He was born in Kirriemuir, Forfarshire to Janet Thomson, an unmarried girl. Janet declined to marry Alexander's father, John Whyte, who thereafter went to America. She did however give Alexander his father's surname. His mother joined the Free Church of Scotland at the Disruption of 1843. In 1848 he began an apprenticeship as a cobbler. In 1854 he took on a role as schoolteacher at Padanarum in Forfar and the following year moved to teach in Airlie. In Airlie the local minister taught him Latin and Greek, enabling him to apply for university
He studied divinity at the University of Aberdeen and then at New College, Edinburgh graduating in 1866. This was in part funded by his estranged father. His half-sister, Elizabeth Whyte, came to join him from America to help him keep house. There she met his colleague, Rev Thomas Macadam, whom she married.

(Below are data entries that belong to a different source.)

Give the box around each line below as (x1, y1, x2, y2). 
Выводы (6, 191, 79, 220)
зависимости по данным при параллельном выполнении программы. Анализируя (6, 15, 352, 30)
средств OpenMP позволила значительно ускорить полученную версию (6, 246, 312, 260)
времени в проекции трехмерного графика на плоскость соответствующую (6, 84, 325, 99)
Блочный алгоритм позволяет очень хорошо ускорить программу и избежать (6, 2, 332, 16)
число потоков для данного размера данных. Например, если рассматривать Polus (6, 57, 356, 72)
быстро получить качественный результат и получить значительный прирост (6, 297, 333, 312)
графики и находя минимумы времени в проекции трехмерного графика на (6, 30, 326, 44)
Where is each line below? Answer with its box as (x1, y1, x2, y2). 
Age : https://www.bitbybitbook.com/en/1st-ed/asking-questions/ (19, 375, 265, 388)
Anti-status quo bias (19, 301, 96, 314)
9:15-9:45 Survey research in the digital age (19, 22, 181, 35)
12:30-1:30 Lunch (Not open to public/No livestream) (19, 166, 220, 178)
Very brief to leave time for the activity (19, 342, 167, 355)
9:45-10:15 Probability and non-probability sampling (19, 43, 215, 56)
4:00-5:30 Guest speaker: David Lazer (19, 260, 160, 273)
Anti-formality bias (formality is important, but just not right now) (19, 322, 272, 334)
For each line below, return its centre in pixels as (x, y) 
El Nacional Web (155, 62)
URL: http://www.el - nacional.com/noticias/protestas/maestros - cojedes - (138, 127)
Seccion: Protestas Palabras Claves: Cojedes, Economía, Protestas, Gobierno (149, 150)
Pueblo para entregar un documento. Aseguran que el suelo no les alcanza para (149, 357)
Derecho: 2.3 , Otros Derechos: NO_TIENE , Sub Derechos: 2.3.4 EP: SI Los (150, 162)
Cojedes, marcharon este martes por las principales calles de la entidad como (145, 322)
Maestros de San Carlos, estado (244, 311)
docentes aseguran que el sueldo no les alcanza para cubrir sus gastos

Alexander entered the ministry of the Free Church of Scotland and after serving as colleague in Free St John's, Glasgow (1866–1870), removed to Edinburgh as colleague and successor to Rev Dr Robert Candlish at Free St George's. In 1909 he succeeded Dr Marcus Dods as principal, and professor of New Testament literature, at New College, Edinburgh.
Whyte lived in a huge townhouse 7 Charlotte Square, in Edinburgh's First New Town. The house is now owned by the National Trust for Scotland and open to the public as The Georgian House, Edinburgh.
In 1881 he was married to Jane Elizabeth Barbour (1861-1944). Their son Robert Barbour Whyte was killed in the First World War.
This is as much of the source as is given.